Problem to solve: From the records below, extract only the lines running from the line with "práci. Součástí elektronické" to the line with "opět s to zachytit", both lines included, reproducing them exactly.

Provided information:
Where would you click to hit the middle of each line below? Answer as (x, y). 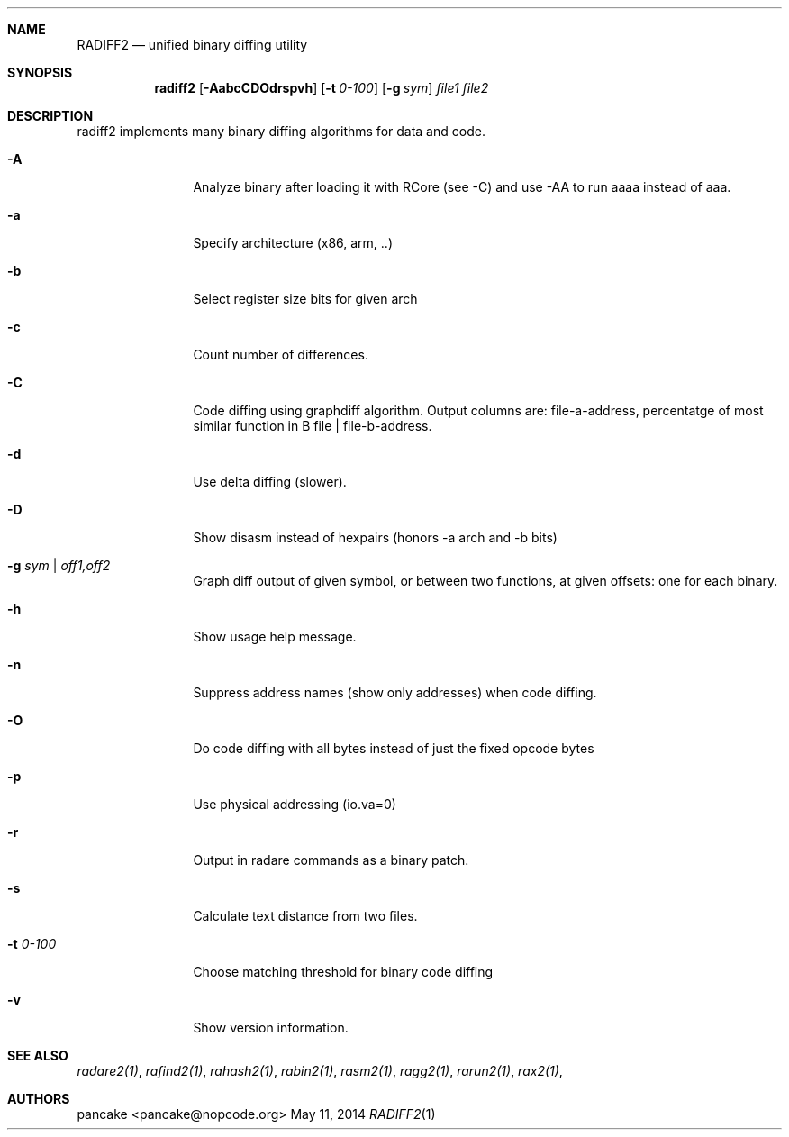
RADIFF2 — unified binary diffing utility (192, 45)
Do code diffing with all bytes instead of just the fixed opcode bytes (394, 748)
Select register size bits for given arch (305, 299)
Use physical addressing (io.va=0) (295, 804)
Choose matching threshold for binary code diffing (343, 972)
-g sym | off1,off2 (59, 565)
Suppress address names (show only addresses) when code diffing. (395, 692)
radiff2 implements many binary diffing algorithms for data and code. (281, 131)
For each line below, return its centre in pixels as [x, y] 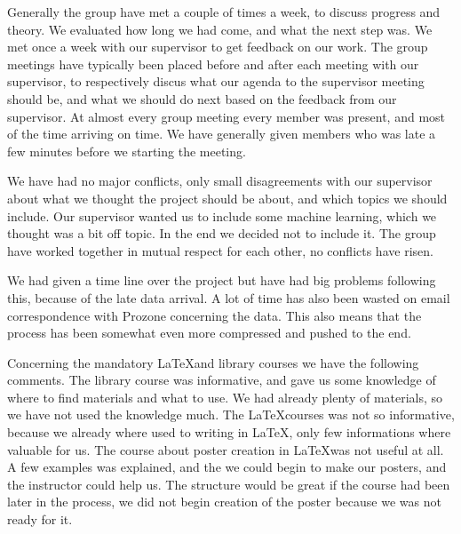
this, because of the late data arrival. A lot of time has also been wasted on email [229, 297]
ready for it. [40, 519]
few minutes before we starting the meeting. [127, 151]
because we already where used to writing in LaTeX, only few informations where [229, 432]
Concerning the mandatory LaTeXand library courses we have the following [213, 362]
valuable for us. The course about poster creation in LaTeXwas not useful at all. [226, 449]
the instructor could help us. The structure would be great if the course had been [229, 484]
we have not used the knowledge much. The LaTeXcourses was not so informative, [231, 414]
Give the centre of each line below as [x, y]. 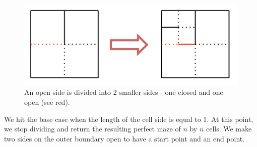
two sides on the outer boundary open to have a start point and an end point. [124, 138]
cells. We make [229, 129]
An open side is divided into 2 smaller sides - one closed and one [124, 92]
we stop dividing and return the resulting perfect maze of [92, 129]
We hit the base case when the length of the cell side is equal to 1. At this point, [129, 119]
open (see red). [47, 102]
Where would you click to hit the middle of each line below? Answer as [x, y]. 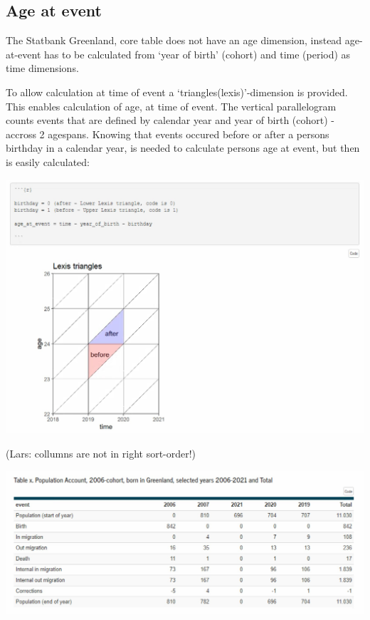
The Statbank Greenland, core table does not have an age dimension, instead [174, 40]
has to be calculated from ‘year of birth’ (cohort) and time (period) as [197, 54]
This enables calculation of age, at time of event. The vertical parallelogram [171, 106]
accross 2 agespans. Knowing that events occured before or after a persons [168, 134]
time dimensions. [42, 68]
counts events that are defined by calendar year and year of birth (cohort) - [170, 120]
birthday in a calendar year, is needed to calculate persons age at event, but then [183, 148]
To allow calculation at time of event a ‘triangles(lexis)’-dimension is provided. [177, 92]
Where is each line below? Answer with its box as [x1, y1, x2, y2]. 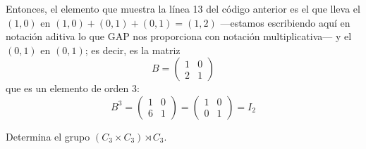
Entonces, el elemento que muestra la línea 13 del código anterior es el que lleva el [6, 1, 360, 15]
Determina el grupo [6, 129, 90, 143]
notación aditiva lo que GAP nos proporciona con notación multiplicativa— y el [6, 29, 352, 44]
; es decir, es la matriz [85, 42, 181, 57]
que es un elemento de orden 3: [6, 81, 140, 96]
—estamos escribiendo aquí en [220, 15, 350, 30]
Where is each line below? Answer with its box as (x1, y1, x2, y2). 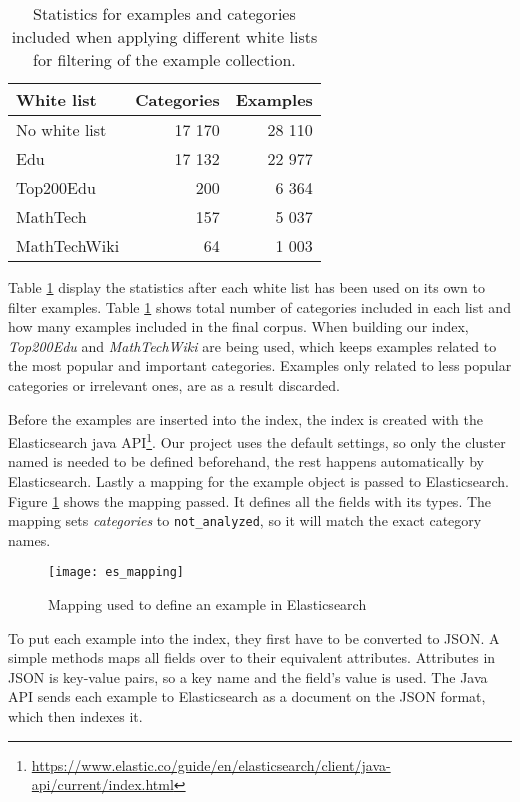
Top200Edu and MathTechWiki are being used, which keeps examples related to (8, 335, 497, 356)
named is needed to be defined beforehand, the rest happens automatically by (8, 451, 484, 472)
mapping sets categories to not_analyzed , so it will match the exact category (8, 510, 482, 531)
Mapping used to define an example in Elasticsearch (48, 594, 367, 615)
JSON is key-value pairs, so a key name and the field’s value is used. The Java (8, 666, 488, 687)
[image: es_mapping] (48, 565, 185, 580)
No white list (16, 118, 107, 141)
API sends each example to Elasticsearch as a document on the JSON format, (8, 686, 486, 707)
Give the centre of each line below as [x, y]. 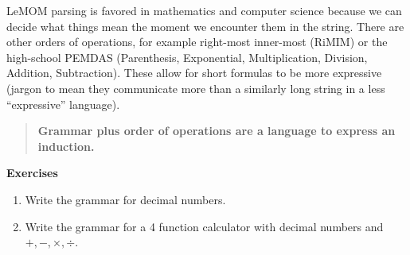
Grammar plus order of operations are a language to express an [217, 131]
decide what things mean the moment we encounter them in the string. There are [205, 26]
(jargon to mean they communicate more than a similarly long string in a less [196, 88]
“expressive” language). [63, 104]
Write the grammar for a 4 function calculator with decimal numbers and [204, 226]
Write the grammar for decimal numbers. [125, 199]
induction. [66, 146]
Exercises [32, 173]
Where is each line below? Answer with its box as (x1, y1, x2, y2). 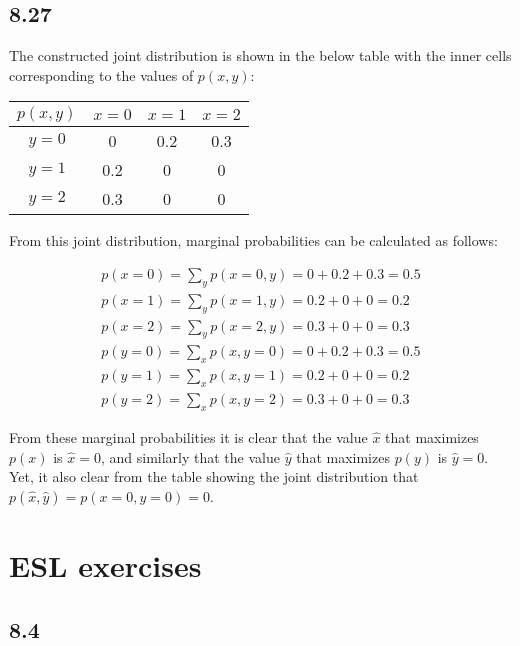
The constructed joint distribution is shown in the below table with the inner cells (9, 45, 512, 66)
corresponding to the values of (9, 64, 194, 85)
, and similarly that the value (100, 446, 280, 467)
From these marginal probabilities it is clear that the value (9, 426, 368, 447)
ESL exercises (9, 544, 202, 585)
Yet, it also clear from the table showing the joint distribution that (9, 466, 419, 487)
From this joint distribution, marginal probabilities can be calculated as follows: (9, 230, 498, 251)
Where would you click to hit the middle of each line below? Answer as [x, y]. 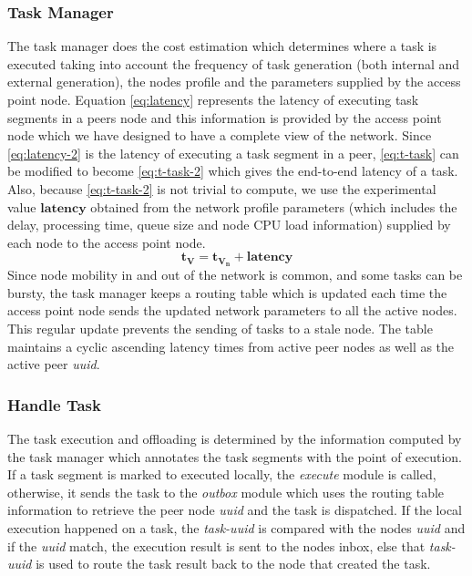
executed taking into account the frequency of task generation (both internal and [234, 63]
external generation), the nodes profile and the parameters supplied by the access [234, 82]
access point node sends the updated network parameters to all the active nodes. [232, 310]
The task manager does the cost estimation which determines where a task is [222, 46]
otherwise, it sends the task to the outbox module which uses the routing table [226, 492]
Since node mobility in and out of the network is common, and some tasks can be [235, 275]
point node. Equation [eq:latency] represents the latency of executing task [213, 99]
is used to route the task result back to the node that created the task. [233, 564]
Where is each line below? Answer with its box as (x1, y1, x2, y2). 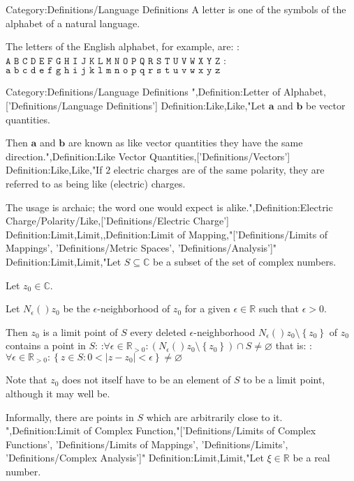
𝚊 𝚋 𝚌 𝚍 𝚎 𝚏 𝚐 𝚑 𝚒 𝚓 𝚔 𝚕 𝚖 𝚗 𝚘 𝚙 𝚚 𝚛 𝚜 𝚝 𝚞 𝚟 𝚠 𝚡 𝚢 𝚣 (6, 66, 221, 76)
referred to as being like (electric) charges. (6, 176, 186, 190)
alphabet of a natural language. (6, 15, 140, 30)
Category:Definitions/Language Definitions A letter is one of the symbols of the (6, 2, 346, 16)
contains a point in (6, 338, 86, 353)
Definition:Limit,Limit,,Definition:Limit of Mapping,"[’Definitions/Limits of (6, 227, 328, 241)
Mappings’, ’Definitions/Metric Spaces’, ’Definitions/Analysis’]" (6, 240, 277, 255)
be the (63, 301, 90, 316)
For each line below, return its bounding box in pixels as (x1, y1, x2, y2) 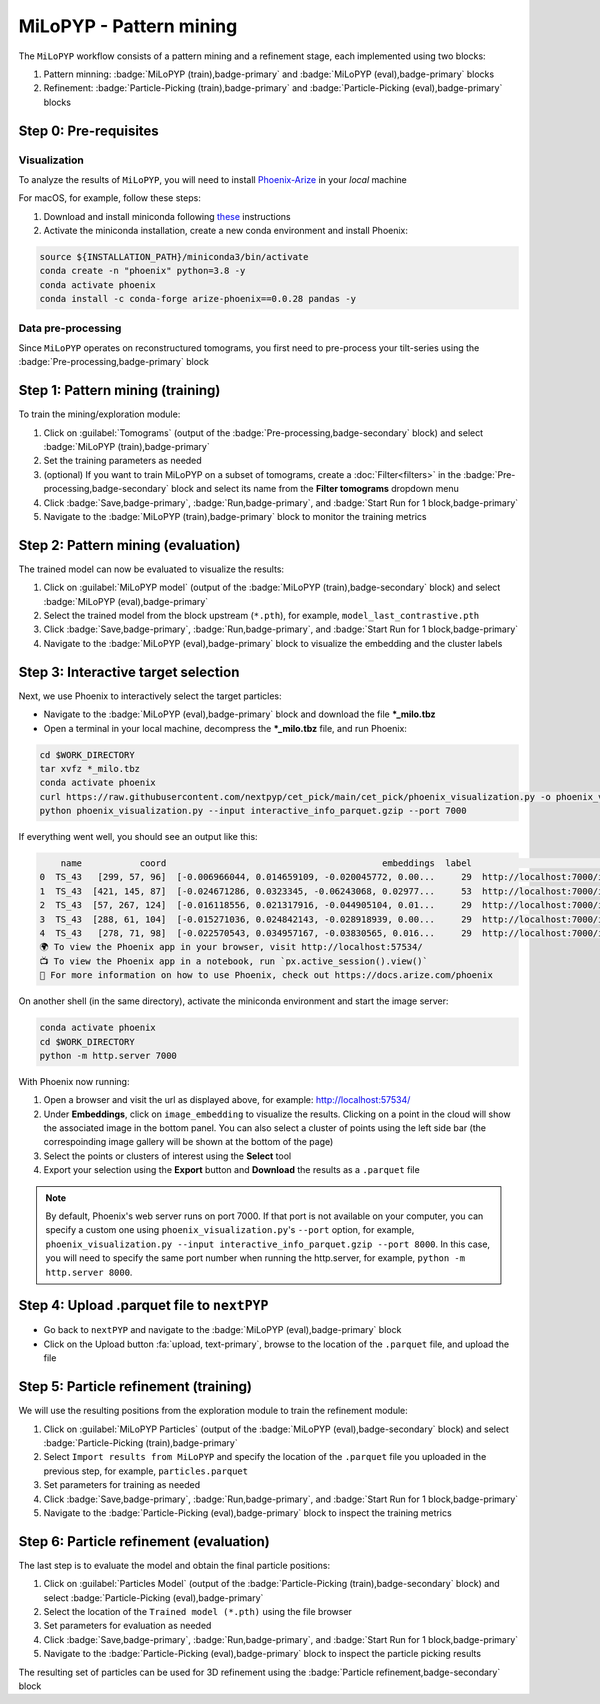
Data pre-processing (18, 321, 122, 335)
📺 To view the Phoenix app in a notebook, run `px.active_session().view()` (39, 955, 429, 967)
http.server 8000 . (45, 1266, 133, 1278)
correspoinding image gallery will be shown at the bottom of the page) (43, 1136, 334, 1148)
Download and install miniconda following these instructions (43, 210, 292, 222)
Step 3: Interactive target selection (18, 663, 240, 680)
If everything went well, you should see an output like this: (18, 831, 259, 843)
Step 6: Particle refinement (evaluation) (18, 1533, 270, 1550)
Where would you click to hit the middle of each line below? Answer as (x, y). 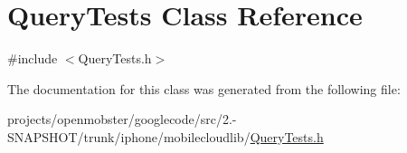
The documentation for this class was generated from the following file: (204, 88)
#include (33, 58)
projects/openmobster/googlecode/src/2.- (122, 119)
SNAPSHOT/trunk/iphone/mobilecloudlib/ (129, 136)
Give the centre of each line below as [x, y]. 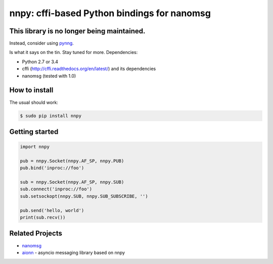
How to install [31, 90]
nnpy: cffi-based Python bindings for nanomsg [110, 13]
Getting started [34, 131]
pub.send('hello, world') [52, 210]
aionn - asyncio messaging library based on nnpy [74, 252]
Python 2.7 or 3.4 [40, 62]
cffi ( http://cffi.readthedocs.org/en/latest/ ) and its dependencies [89, 69]
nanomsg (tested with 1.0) [49, 76]
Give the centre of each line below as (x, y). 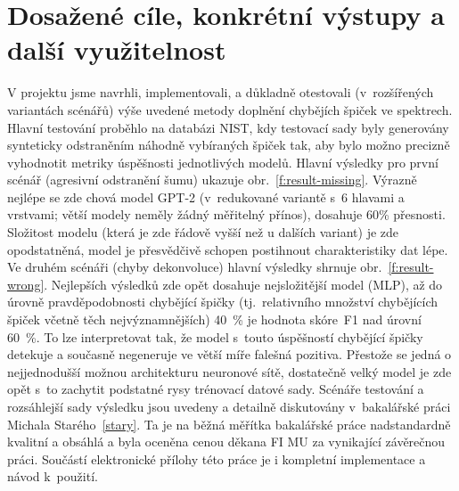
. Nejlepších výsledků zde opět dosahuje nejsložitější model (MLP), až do (243, 284)
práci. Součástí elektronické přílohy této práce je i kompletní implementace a (217, 458)
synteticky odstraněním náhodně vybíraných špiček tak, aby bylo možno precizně (229, 145)
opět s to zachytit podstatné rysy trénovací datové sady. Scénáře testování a (216, 389)
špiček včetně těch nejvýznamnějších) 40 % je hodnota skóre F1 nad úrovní (214, 319)
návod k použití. (53, 476)
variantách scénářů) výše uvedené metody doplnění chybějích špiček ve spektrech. (230, 109)
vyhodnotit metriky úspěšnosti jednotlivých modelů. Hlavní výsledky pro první (223, 162)
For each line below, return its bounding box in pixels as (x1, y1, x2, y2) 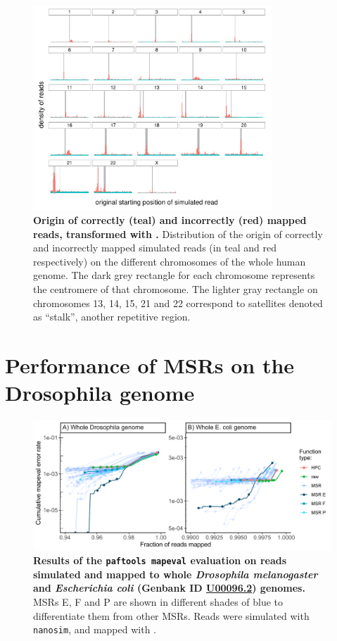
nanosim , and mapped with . (33, 622, 156, 637)
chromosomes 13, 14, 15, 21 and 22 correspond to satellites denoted (33, 295, 323, 310)
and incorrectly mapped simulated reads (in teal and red (33, 240, 277, 255)
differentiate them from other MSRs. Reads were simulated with (33, 608, 310, 623)
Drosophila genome (5, 378, 195, 407)
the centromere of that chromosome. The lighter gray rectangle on (33, 282, 318, 297)
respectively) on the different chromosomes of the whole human (33, 254, 306, 268)
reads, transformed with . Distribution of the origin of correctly (33, 226, 323, 241)

Exercise solution:
práci. Součástí elektronické přílohy této práce je i kompletní implementace a (217, 458)
synteticky odstraněním náhodně vybíraných špiček tak, aby bylo možno precizně (229, 145)
opět s to zachytit podstatné rysy trénovací datové sady. Scénáře testování a (216, 389)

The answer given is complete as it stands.